Correu termos apenso supletivo para declaração de contumácia (apenso A), instaurado em 24abr2012, face a inviabilidade de cumprimento de mandados de detenção, emitidos pelo Tribunal da condenação em 10jan2012, atenta ausência do condenado.

F.

Referências constantes do SIPR (ficha biográfica – situação jurídico penal – do condenado): 1 - processos pendentes: a) nada consta.

2 - outras penas autónomas a cumprir: a) nada consta.

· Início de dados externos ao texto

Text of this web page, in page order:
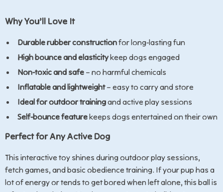
Why You’ll Love It
Durable rubber constructionfor long-lasting fun
High bounce and elasticitykeep dogs engaged
Non-toxic and safe – no harmful chemicals
Inflatable and lightweight– easy to carry and store
Ideal for outdoor trainingand active play sessions
Self-bounce featurekeeps dogs entertained on their own
Perfect for Any Active Dog
This interactive toy shines during outdoor play sessions,
fetch games, and basic obedience training. If your pup has a
lot of energy or tends to get bored when left alone, this ball is

3 – medidas de flexibilização de pena: a) Regime Comum b) LSJ – 0 (3 indeferimentos – o último em dez2013); c) LCD – 0.

G.

Os elementos do Conselho Técnico emitiram parecer unânime desfavorável à concessão da liberdade condicional.

H.

Ouvido o condenado, declarou o mesmo consentir na liberdade condicional.

I.

O Ministério Público emitiu parecer desfavorável à concessão da liberdade condicional.

J.

Dos relatórios das Equipas de Reinserção Social e Serviços Prisionais da DGRSP, e da audição do condenado, em conclusão, extrai-se que: 1 – comportamento prisional /registo cadastral: O condenado vem mantendo ao longo da reclusão uma postura adequada de contexto, mantendo comportamento normativo, sem conflitos; conta com um procedimento disciplinar, face a infracção de 27jan2014, sancionada com mera advertência; é pessoa educada e cordial, correcta no relacionamento interpessoal.

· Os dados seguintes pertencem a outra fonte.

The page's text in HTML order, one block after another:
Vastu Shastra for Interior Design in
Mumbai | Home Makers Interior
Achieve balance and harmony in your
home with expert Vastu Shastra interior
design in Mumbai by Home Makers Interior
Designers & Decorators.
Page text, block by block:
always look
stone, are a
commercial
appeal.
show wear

2 – situação económico-social e familiar: O condenado é divorciado – ainda assim mantém coabitação com a ex-esposa -, pai de um filho (12A), conta com habilitação literária de licenciatura em gestão de empresas, acrescida de pós graduação e formação na área; era bancário à data dos factos e nessa qualidade os praticou; cresceu em agregado familiar com média condição económica-financeira, estruturado; desde os 25 anos que trabalhava na área bancária, com evolução de carreira – em que sempre investiu – ligado a várias e sucessivas entidades; no EP esteve impedido na lavandaria (pós 16jan2013), após o que optou por formação e ocupação lúdica [pintura e desenho e curso de cidadania e relacionamento interpessoal (pós 11out2013)]; conta com apoio externo por parte da família nuclear - mãe e companheira (ex-esposa), pretendendo residir com esta e o filho do casal em liberdade – habitação arrendada, T4, com muito boas condições de conforto e habitabilidade, situada em zona pacata e privilegiada; inexistem, no meio social, concretos problemas de reintegração, mormente face a desconhecimento da situação do condenado (apenas parte da família nuclear e amigos muito próximos conhecem a situação de reclusão, a qual é escondida face a pessoal e pretendida protecção de imagem social.

3 – perspectiva laboral/educativa: O condenado verbaliza intenção de trabalhar na empresa que geria antes da reclusão – ligada ao ramo de consultadoria e projectos financeiros (actualmente gerida pela companheira) – e num Lar de Idosos que entretanto (já em sede de reclusão) adquiriram e iniciaram na exploração.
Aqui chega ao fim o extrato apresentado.